Hingga malam resepsi tak ada yang berubah dari wajah sang
mempelai wanita, ia tetap terlihat berseri-seri, senyumnya yang indah seakan
memperlihatkan betapa sempurnanya ia malam ini. Qhalisah memang terkenal
sebagai gadis yang cantik nan sholehah, semua orang di sekitarnya pun tau akan
hal itu, dan tidaklah heran jika resepsinya malam ini sengaja di buat
sesempurna mungkin tanpa memikirkan biaya lagi.
“Bunda, Qhalisah mau kekamar sebentar mau shalat isya
dulu.”
“Nanti saja nak, banyak tamu undangan, masa kamu mau
meninggalkan suami mu sendiri !” Sergah bundanya.
“Kenapa bunda? Hanya 5 menit bukan waktu yang lama,
apa bunda takut make up aku luntur karena ber-wudhu? Sesungguhnya biarlah aku
tak terlihat cantik di hadapan manusia namun nampak cantik dihadapan allah.”
Sang bunda mengizinkannya pergi meninggalkan resepsi.

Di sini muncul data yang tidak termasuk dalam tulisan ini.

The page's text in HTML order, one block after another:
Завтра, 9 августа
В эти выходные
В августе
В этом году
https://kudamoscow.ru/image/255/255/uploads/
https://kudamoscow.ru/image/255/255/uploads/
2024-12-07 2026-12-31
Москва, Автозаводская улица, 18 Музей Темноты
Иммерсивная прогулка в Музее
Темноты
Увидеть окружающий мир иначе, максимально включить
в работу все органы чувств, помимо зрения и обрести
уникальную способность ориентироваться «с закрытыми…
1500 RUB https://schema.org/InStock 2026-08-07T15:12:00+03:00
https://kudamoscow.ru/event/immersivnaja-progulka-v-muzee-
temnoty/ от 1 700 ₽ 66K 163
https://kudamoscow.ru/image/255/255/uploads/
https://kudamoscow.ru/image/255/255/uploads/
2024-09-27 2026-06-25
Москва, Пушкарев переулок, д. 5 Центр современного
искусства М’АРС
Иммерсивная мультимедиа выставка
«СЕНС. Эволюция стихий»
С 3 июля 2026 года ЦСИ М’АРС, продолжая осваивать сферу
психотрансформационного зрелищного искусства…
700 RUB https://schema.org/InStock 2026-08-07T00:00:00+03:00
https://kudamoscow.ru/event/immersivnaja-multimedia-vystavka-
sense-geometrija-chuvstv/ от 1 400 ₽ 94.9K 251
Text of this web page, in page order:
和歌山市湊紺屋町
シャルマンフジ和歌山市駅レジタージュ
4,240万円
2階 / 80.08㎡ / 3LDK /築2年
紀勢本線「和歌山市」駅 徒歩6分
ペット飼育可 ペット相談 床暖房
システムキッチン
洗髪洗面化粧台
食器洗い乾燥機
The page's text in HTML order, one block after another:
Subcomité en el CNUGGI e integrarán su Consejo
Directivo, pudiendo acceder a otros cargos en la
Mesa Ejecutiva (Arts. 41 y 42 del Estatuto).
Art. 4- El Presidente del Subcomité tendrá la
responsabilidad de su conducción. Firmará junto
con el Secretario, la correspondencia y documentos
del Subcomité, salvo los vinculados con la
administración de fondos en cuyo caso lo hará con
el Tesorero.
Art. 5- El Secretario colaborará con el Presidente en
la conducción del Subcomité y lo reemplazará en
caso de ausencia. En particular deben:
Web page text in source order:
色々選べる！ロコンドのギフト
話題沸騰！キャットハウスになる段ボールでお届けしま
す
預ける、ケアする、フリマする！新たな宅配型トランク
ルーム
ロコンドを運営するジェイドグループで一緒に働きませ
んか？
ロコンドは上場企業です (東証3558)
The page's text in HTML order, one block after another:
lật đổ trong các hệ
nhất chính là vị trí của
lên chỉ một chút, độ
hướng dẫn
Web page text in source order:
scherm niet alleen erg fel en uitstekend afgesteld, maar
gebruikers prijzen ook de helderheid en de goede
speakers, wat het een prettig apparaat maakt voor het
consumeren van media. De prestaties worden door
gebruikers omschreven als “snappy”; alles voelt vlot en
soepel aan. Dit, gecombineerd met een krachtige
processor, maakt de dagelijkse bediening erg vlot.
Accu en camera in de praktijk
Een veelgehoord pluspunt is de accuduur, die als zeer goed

Qhalisah tak pernah mau meninggalkan shalat 5 waktu dalam keadaan apapun selagi
ia masih sanggup melakukannya.
Dengan gaun pengantin yang ia kenakan, ia melaksanakan shalat
isya, namun allah berkehendak lain di sujud terakhirnya allah menjemput sang
pengantin, allah mengambil nyawa hamba yang ia cintai ini. Dengan gaun
pengantin putih dalam keadaan sujud sang pengantin dijemput kembali ke
rahmatullah allah.
“Lohh nona Qhalishah, bukannya saya sudah bilang biar
saya yang ambilkan bunganya.”
Tegur sang pembantu sembari meraih bunga pengantin di meja
rias, di tolehnya kembali Qhalishah tak kunjung bangkit dari sujudnya, dengan
hati-hati ia mendekati sang pembantu.
“Nyonyaaa… Nyonya !!” Teriaknya penuh kecemasan.
Suasana kamar menjadi dingin dan hening tak ada sepatah
katapun yang keluar dari mulut mereka yang berdatangan di kamar pengantin.
“Lalu.. Siapa yang menjadi pengantin ku di pelaminan
tadi bu?” Tanya mempelai pria.
Tak ada jawaban, semua melempar pandangan penuh pertanyaan
siapa pengantin wanita di sana, sedangkan di kamar pengantin Qhalisah meninggal
pada saat masih dalam keadaan sujud, Dan baru diketahui sementara resepsi masih
berlangsung.
Sang bunda diam membisu, mengingat kalimat Qhalishah, sangat
jelas di ingatannya saat sang putri berpamitan untuk shalat isya, apa mungkin
itu pamitannya untuk pergi slamanya juga? Allahu alam.